James Gerald "Jim" Brennan (born 8 May 1977) is a UEFA Pro License-holder Canadian soccer manager, analyst and former player. During his playing career he played as a defender in Canada and England, most notably with Bristol City, Nottingham Forest, Southampton F.C. Norwich City (where he won the 2003–04 Football League First Division) and Toronto FC.

He also earned 49 caps for the Canadian national team, was member of the Canada side which won the 2000 CONCACAF Gold Cup, and later represented his country at the Confederations Cup 2001, the 2002 CONCACAF Gold Cup and the 2005 CONCACAF Gold Cup. He was inducted into the Canada Soccer Hall of Fame in November 2015.

Club career

Bristol City
A left-sided defender who also has played the left side of the midfield, Brennan grew up in Newmarket, Ontario, and started playing with Bristol City youth team in 1994 and made his professional debut in 1996 with Bristol City against cross town rivals Bristol Rovers in the Football League First Division. In 5 years Brennan had five managers including Russell Osman, Benny Lennartsson, Joe Jordan, John Ward and Tony Pulis. In 64 first-team appearances for City over five seasons, Brennan scored three goals. Brennan started his career in the Bristol City youth team and worked his way into the first team before being sold to Nottingham Forest.

Nottingham Forest
Brennan joined Nottingham Forest for £1.5 million in October 1999 and was bought by ex-England captain David Platt. Brennan was the first Canadian-born player to be sold over the 1 million pound mark.  In 146 games played with Forest over four seasons under David Platt and Paul Hart, Brennan scored just once, in a 4–0 victory against Norwich City, the team he would later go on to sign for. While he was recovering from a double hernia he had a short loan spell at Huddersfield with his old manager Joe Jordan. He also came on as a substitute in two league games while on loan to Huddersfield in 2000–01 and received a red card against Birmingham City and headed back to Forest.

Norwich City
Brennan joined Norwich City on a free Bosman transfer in 2003 and was managed by Nigel Worthington. During the 2003–04 season in Division One of the Football League, Brennan scored twice in just nine appearances, as he battled an abductor muscle injury. His goals came against Everton in the FA Cup and Coventry City in the league. Despite his personal struggles with fitness, the season saw Norwich win the First Division title and promotion back to the Premier League.

Southampton
Brennan joined George Burley at Southampton on 27 January 2006 with his contract due to expire in summer having failed to make an impact on the Norwich first team after a series of injuries. However, after finishing his contract he left the club the following May and departed England to play for his hometown team Toronto FC.

Toronto FC
On 8 September 2006, Brennan signed with MLS team Toronto FC for the 2007 season, becoming the first player and captain in club history. Brennan remained captain under Mo Johnston, John Carver, Chris Cummins and Preki. He also became the first Canadian to score for Toronto FC, registering a goal off a free kick against the Columbus Crew on 26 May 2007. This goal subsequently became a Sierra Mist Goal of the Week. Brennan went on to play 27 games, all of them starts, for Toronto FC, the most of any player. He earned a reputation as Toronto's "Iron Man," as he managed to play many of his games despite a rib injury, and looked as though he would go on to play every match of the season. Unfortunately, a knee injury prevented Brennan from achieving this feat. Brennan retained the captaincy for the 2008 season, and nearly managed to score in his team's opening match. Brennan has since added goals in 2008 against Chivas USA in Carson, California and to open the 2009 season at Kansas City, off pass from newly acquired Canadian international teammate Dwayne De Rosario.
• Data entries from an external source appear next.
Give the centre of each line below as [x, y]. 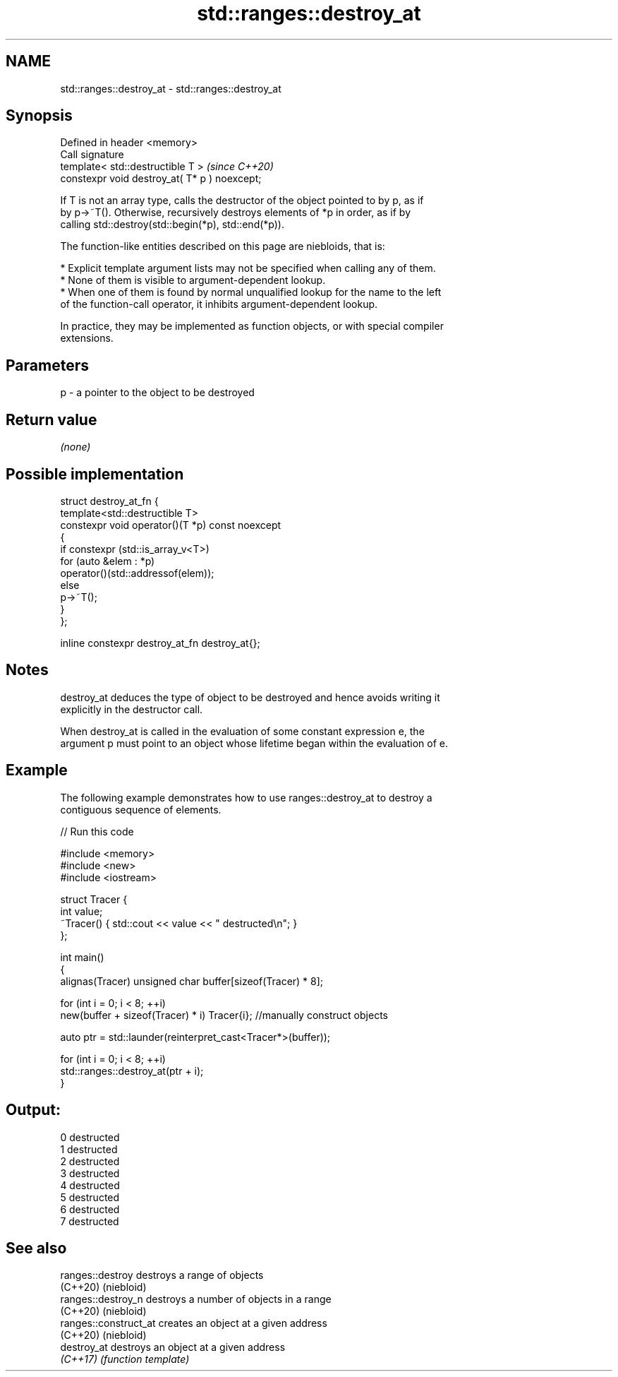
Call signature [92, 155]
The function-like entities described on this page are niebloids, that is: [223, 246]
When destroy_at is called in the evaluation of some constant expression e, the [242, 731]
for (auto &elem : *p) [108, 561]
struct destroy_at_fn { [109, 501]
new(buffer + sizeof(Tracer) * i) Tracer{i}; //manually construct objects [224, 1015]
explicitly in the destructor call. [132, 709]
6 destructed [90, 1209]

Brennan also made an appearance during the 2008 MLS All-Star game in his home stadium, BMO Field. The MLS All-Stars won the game 3–2 against West Ham United. On 6 April 2010 Brennan retired as player to become the assistant general manager for Toronto FC.

International career
Brennan played at the 1993 FIFA U-17 World Championship in Japan, in a team alongside Paul Stalteri and Jason Bent. He then made his senior debut for Canada in an April 1999 friendly match against Northern Ireland and went on to earn a total of 49 caps, scoring 6 goals. He has represented Canada in 10 FIFA World Cup qualification matches. He has played for Canada at the Confederations Cup 2001 and played against Brazil, Cameroon and hosts Japan as well he competed at the 2005 CONCACAF Gold Cup. Brennan won a gold medal in the 2000 CONCACAF Gold Cup defeating Colombia and bronze medal in the 2002 CONCACAF Gold Cup defeating South Korea.

International Goals
Scores and results list Canada's goal tally first.

Coaching career

Toronto FC
Following Brennan's retirement, Toronto FC named him assistant general manager to Mo Johnston. However following the firing of Johnston in the late 2010 season, Brennan's position remained unknown with the club until the new management team was put in place. It included Paul Mariner as director of player development and Aron Winter as head coach. On 1 March 2011, the club announced that the new position of Brennan within the club would be as head coach of the Toronto FC Academy U-17 team in the Second Division of the Canadian Soccer League; his first coaching position.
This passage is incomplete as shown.